2016,  Pttk Racibórz

Stramberk z PTTK Racibórz

Rano godzina 5:30 ruszamy w kierunku Raciborza…aby tam spotkać się z grupą…

ekipa się zbiera…

wspólne foto…

i jedziemy…

upał daje się mocno w znaki że szukamy ochłody w cieniu…

trasa zróżnicowana terenu też nie zabrakło…

gdzieś po drodze dołącza do nas ciekawy cyklista 🙂

powoli zbliżamy się do celu wyjazdu…widok na miasteczko…

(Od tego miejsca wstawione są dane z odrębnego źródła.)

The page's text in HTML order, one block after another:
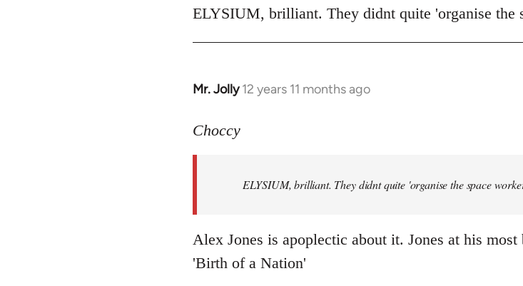
to
ELYSIUM, brilliant. They didnt quite 'organise the
Mr. Jolly 12 years 11 months ago
In
to
libcom.org
Choccy
ELYSIUM, brilliant. They didnt quite 'organise the space
Alex Jones is apoplectic about it. Jones at his
'Birth of a Nation'
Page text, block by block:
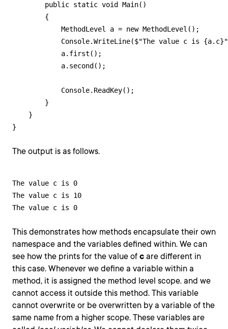
        public static void Main()
        {
            MethodLevel a = new MethodLevel();
Console.WriteLine($"The value c is
            a.first();
            a.second();
            Console.ReadKey();
        }
    }
}
The output is as follows.
The value c is 0
The value c is 10
The value c is 0
This demonstrates how methods encapsulate their own
namespace and the variables defined within. We can
see how the prints for the value of c are different in
this case. Whenever we define a variable within a
method, it is assigned the method level scope. and we
cannot access it outside this method. This variable
cannot overwrite or be overwritten by a variable of the
same name from a higher scope. These variables are
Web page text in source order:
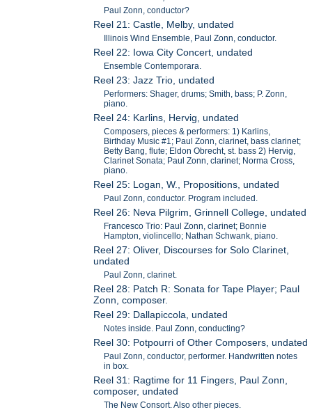
Paul Zonn, conductor?
Reel 21: Castle, Melby, undated
Illinois Wind Ensemble, Paul Zonn, conductor.
Reel 22: Iowa City Concert, undated
Ensemble Contemporara.
Reel 23: Jazz Trio, undated
Performers: Shager, drums; Smith, bass; P. Zonn,
piano.
Reel 24: Karlins, Hervig, undated
Composers, pieces & performers: 1) Karlins,
Birthday Music #1; Paul Zonn, clarinet, bass clarinet;
Betty Bang, flute; Eldon Obrecht, st. bass 2) Hervig,
Clarinet Sonata; Paul Zonn, clarinet; Norma Cross,
piano.
Reel 25: Logan, W., Propositions, undated
Paul Zonn, conductor. Program included.
Reel 26: Neva Pilgrim, Grinnell College, undated
Francesco Trio: Paul Zonn, clarinet; Bonnie
Hampton, violincello; Nathan Schwank, piano.
Reel 27: Oliver, Discourses for Solo Clarinet,
undated
Paul Zonn, clarinet.
Reel 28: Patch R: Sonata for Tape Player; Paul
Zonn, composer.
Reel 29: Dallapiccola, undated
Notes inside. Paul Zonn, conducting?
Reel 30: Potpourri of Other Composers, undated
Paul Zonn, conductor, performer. Handwritten notes
in box.
Reel 31: Ragtime for 11 Fingers, Paul Zonn,
composer, undated
The New Consort. Also other pieces.
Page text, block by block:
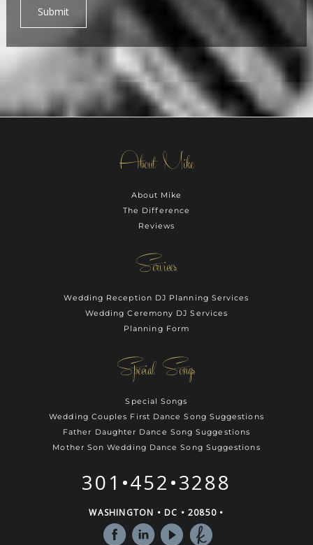
Submit
About Mike
About Mike
The Difference
Reviews
Services
Wedding Reception DJ Planning Services
Wedding Ceremony DJ Services
Planning Form
Special Songs
Special Songs
Wedding Couples First Dance Song Suggestions
Father Daughter Dance Song Suggestions
Mother Son Wedding Dance Song Suggestions
301•452•3288
WASHINGTON • DC • 20850 •
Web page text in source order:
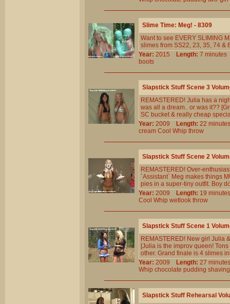
Slime Time: Meg! - 8309
Want to see EVERY SLIMING
slimes from SS22, 23, 35, 74 &
Year: 2015 Length: 7
boots
Slapstick Stuff Scene 3
REMASTERED! Julia has a
was all a dream.. or was it??
SC bucket & really cheap
Year: 2009 Length: 22
cream Cool Whip throw
Slapstick Stuff Scene 2
REMASTERED! Over-
`Assistant` Meg makes things
pies in a super-tiny outfit. Boy
Year: 2009 Length: 19
Cool Whip wetlook throw
Slapstick Stuff Scene 1
REMASTERED! New girl Julia
[Julia is the improv queen!
other. Grand finale is 4 slimes
Year: 2009 Length: 27
Whip chocolate pudding shaving
Slapstick Stuff Rehearsal
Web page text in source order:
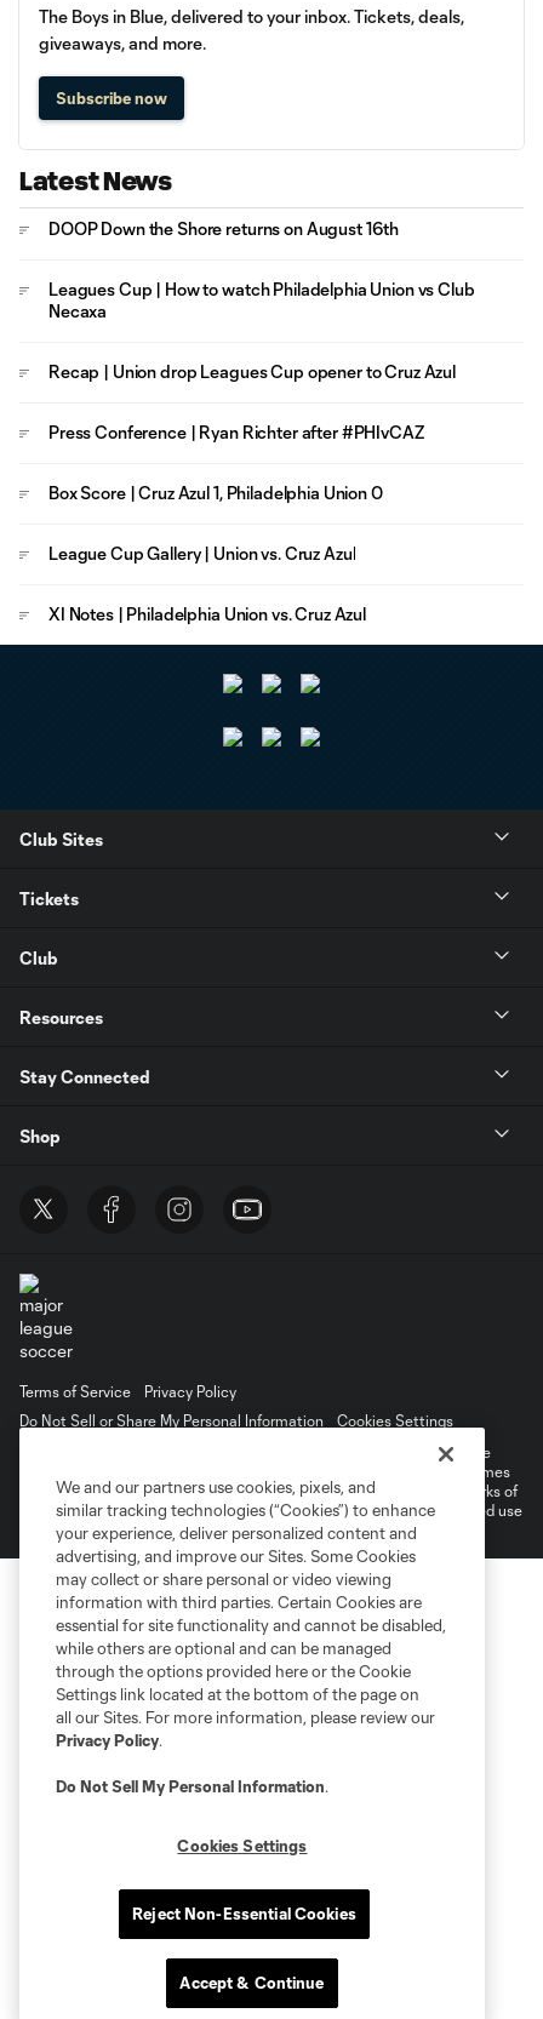
The Boys in Blue, delivered to your inbox. Tickets, deals,
giveaways, and more.
Subscribe now
Latest News
DOOP Down the Shore returns on August 16th
Leagues Cup | How to watch Philadelphia Union vs Club
Necaxa
Recap | Union drop Leagues Cup opener to Cruz Azul
Press Conference | Ryan Richter after #PHIvCAZ
Box Score | Cruz Azul 1, Philadelphia Union 0
League Cup Gallery | Union vs. Cruz Azul
XI Notes | Philadelphia Union vs. Cruz Azul
Club Sites
Tickets
Club
Resources
Stay Connected
Shop
Terms of Service
Privacy Policy
Do Not Sell or Share My Personal Information
Cookies Settings
©2026 MLS. The Major League Soccer and MLS name and shield are
registered trademarks of Major League Soccer, L.L.C. (“MLS”). The names
and logos of MLS teams are registered and/or common law trademarks of
MLS or are used with the permission of their owners. Any unauthorized use
is forbidden.
We and our partners use cookies, pixels, and
similar tracking technologies (“Cookies”) to enhance
your experience, deliver personalized content and
advertising, and improve our Sites. Some Cookies
may collect or share personal or video viewing
information with third parties. Certain Cookies are
essential for site functionality and cannot be disabled,
while others are optional and can be managed
through the options provided here or the Cookie
Settings link located at the bottom of the page on
all our Sites. For more information, please review our
Privacy Policy.
Do Not Sell My Personal Information.
Cookies Settings
Reject Non-Essential Cookies
Accept & Continue
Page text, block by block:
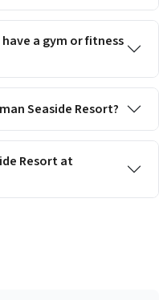
a gym or fitness
Seaside Resort?
Resort at
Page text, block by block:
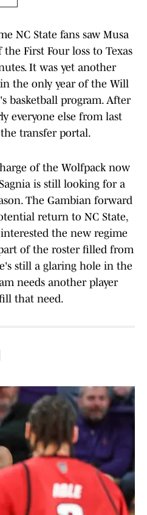
NC State fans saw Musa
First Four loss to Texas
It was yet another
the only year of the Will
basketball program. After
everyone else from last
the transfer portal.
of the Wolfpack now
is still looking for a
The Gambian forward
return to NC State,
the new regime
of the roster filled from
still a glaring hole in the
needs another player
that need.
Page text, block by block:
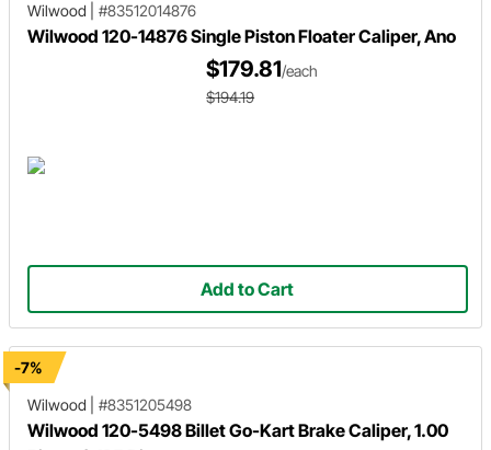
Wilwood
#83512014876
Wilwood 120-14876 Single Piston Floater Caliper, Ano
$179.81/each
$194.19
Add to Cart
-7%
Wilwood
#8351205498
Wilwood 120-5498 Billet Go-Kart Brake Caliper, 1.00

na miejsce docelowe trzeba było mocno pokręcić w górę, ale na szczęście gdzieś w pobliży znajdowało się źródełko, które to nam ocaliło życie 😉

niektórym się nudziło i porównywali swoje bicki ;), ale żeby była jasność to porównywali opaleniznę kogo to bardziej słońce spiekło 😉

i jesteśmy w Stramberku…

no i jesteśmy na miejscu po przekręceniu prawie 100 km w nieziemskim upale, teraz już tylko zakwaterowanie się w miejscu noclegowym i ogarnięcie się…

szybka kąpiel i wyjście na miasto… 

nie mogło również zabraknąć złocistego czeskiego trunku 😉

a tu fotki z żeńską  wesołą grupą mamusiek 🙂 – pozdrawiam Was

i na tym dzień się kończy, temperatura nadal mega mimo już nadchodzącej nocy…jutro zwiedzanie miasteczka z Przewodnikiem i czas wolny…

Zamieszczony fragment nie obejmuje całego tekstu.